── Given records ──

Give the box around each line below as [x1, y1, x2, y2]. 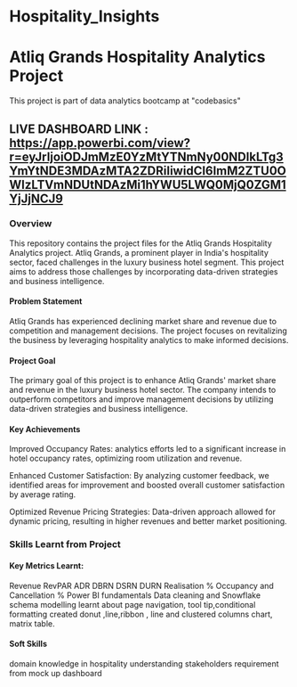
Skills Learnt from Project [9, 538, 122, 551]
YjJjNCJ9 [9, 191, 64, 206]
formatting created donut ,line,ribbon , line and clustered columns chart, [9, 609, 273, 619]
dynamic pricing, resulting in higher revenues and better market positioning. [9, 516, 287, 527]
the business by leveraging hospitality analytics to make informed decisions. [9, 335, 289, 346]
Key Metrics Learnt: [9, 560, 84, 571]
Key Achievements [9, 423, 81, 434]
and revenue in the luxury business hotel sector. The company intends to [9, 385, 277, 396]
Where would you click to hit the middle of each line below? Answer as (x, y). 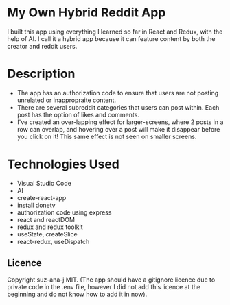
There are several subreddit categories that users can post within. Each (118, 107)
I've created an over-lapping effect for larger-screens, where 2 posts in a (120, 122)
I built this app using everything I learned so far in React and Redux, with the (115, 32)
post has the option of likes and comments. (78, 114)
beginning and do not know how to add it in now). (77, 294)
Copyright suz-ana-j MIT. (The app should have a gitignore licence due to (111, 280)
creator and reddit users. (42, 46)
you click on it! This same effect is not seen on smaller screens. (107, 136)
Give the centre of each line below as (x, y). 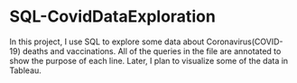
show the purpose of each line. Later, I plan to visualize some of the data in (149, 60)
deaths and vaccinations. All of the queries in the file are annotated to (152, 51)
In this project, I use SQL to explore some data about (107, 41)
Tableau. (26, 70)
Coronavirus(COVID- (245, 41)
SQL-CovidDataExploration (113, 17)

───

### What this task involves
Would you give the records again exactly, dropping the pictures?

### Completed exercise
Give the box around each line below as [x1, y1, x2, y2]. 
Skills Learnt from Project [9, 538, 122, 551]
YjJjNCJ9 [9, 191, 64, 206]
formatting created donut ,line,ribbon , line and clustered columns chart, [9, 609, 273, 619]
dynamic pricing, resulting in higher revenues and better market positioning. [9, 516, 287, 527]
the business by leveraging hospitality analytics to make informed decisions. [9, 335, 289, 346]
Key Metrics Learnt: [9, 560, 84, 571]
Key Achievements [9, 423, 81, 434]
and revenue in the luxury business hotel sector. The company intends to [9, 385, 277, 396]
Where would you click to hit the middle of each line below? Answer as (x, y). 
There are several subreddit categories that users can post within. Each (118, 107)
I've created an over-lapping effect for larger-screens, where 2 posts in a (120, 122)
I built this app using everything I learned so far in React and Redux, with the (115, 32)
post has the option of likes and comments. (78, 114)
beginning and do not know how to add it in now). (77, 294)
Copyright suz-ana-j MIT. (The app should have a gitignore licence due to (111, 280)
creator and reddit users. (42, 46)
you click on it! This same effect is not seen on smaller screens. (107, 136)
Give the centre of each line below as (x, y). 
show the purpose of each line. Later, I plan to visualize some of the data in (149, 60)
deaths and vaccinations. All of the queries in the file are annotated to (152, 51)
In this project, I use SQL to explore some data about (107, 41)
Tableau. (26, 70)
Coronavirus(COVID- (245, 41)
SQL-CovidDataExploration (113, 17)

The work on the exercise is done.